Why is the GET API not holding to it's realtime promise?

Elasticsearch Version: 2.4

We have 3 master nodes and 2 data nodes. Our index has 8 shards and 1 replica. Our nodes are hosted on EC2. The below is from our (at the time mostly empty) staging deployment. Our production deployment is identical other than node naming:

We are experiencing this issue in both our Production deployment, and a similar staging deployment. This issue does not occur in our single-node development and testing ES deployments.

Application Flow

In our application, we use a lock-controlled read-update-write pattern to add nested objects to parent documents. A given document can have from 1-60 'tokens' (nested objects) added to it.

We have ~80 queue worker threads which process tokens out of a backlog and add them to their parent documents in the index.

The code flow to process a token works as follows:

  1. Queue worker gets a lock on the document the token belongs to.
  2. Queue worker retrieves the document using the GET API.
  3. Queue worker adds token information to the document.
  4. Queue worker writes the document back into the index
  5. Queue worker releases the lock on the parent document

Once a given queue worker has finished, another may grab the lock on the document and update it with a different token.

Problem

The problem we are having is that the GET API doesn't always return the most recently indexed copy of the document. The GET API returns an outdated copy of the document for 1-3 seconds after the new version is sent to the index.

Here is a GIST of log output demonstrating the issue: https://gist.github.com/brianV/be00761436f219efb8f057e42838e13f

Below is a small snippet:

[2016-12-29 10:43:46] app.INFO: Elastica version check: getDocument() called. Version 52 of 1:69 returned [] []
[2016-12-29 10:43:47] app.INFO: Elastica version check: Called addDocument() for 1:69 [] []
[2016-12-29 10:43:47] app.INFO: Elastica version check: getDocument() called. Version 52 of 1:69 returned [] []
[2016-12-29 10:43:47] app.INFO: Elastica version check: Called addDocument() for 1:69 [] []
[2016-12-29 10:43:47] app.INFO: Elastica version check: getDocument() called.
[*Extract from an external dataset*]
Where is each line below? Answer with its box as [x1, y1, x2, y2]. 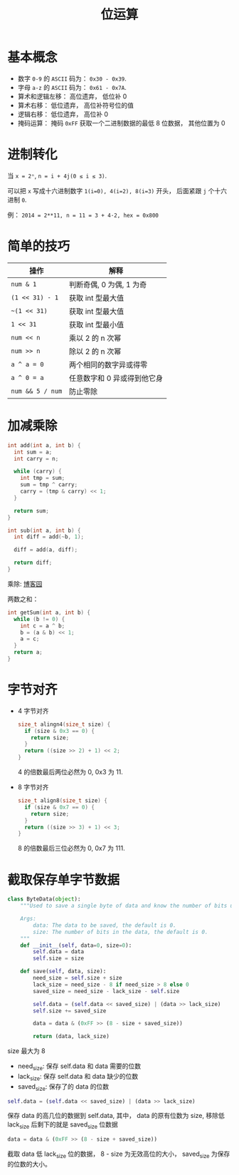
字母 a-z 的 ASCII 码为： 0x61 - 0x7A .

Version 52 of 1:69 returned [] []
[2016-12-29 10:43:47] app.INFO: Elastica version check: Called addDocument() for 1:69 [] []
[2016-12-29 10:43:48] app.INFO: Elastica version check: getDocument() called. Version 55 of 1:69 returned [] []
[2016-12-29 10:43:48] app.INFO: Elastica version check: Called addDocument() for 1:69 [] []

The getDocument() call is an Elastica (http://elastica.io/) wrapper around the GET API. We output the version retuned from Elastic.
The addDocument() call is an Elastica wrapper around PUT requests into the index.

The steps in the log above are as follows:

  1. Version 52 is returned in the first getDocument() call. It's updated by a worker and submitted back into the index (which creates version 53).
  2. getDocument() is called by another worker, which returns version 52 again rather than version 53. It updates it and indexes to create version 54 (overwriting the changes that went into 53 as 54 is based on 52).
  3. The next worker does the same to create version 55 (overwriting the version 54 changes).
  4. Finally, version 55 is returned.

This pattern will continue - an outdated version is returned by the GET API for 1-3 seconds after a new version is committed. It's like the version returned by the GET API is only updated every few seconds rather than in real time.

My immediate thought was that GET requests are getting cached somewhere in between, but we've eliminated that possibility.

I can guarantee that the lock is working. I verified this by making each worker thread sleep for 5 seconds before releasing the lock. This also had the side effect of making the system worked properly - each getDocument() request returned the next version, presumably because the threads were working slower than the 1-3 second delay we are seeing. Unfortunately, this made performance miserable for the project.

I'd really appreciate any thoughts as to what's going on here!

I'm not familiar with this client so can't directly help there.
Can you replicate this with a simple curl example?

Does the Elastica client can wait for an "acknowledge" when you put the new version, before releasing the lock ?

Question: How many nodes in your cluster ?

It appears something somewhere was caching the GET requests, although we aren't sure why. We set up an internal DNS entry that routed the traffic within AWS, and the issue evaporated.

It's not clear yet where they were getting cached or why, but that's the apparent case.

This topic was automatically closed 28 days after the last reply. New replies are no longer allowed.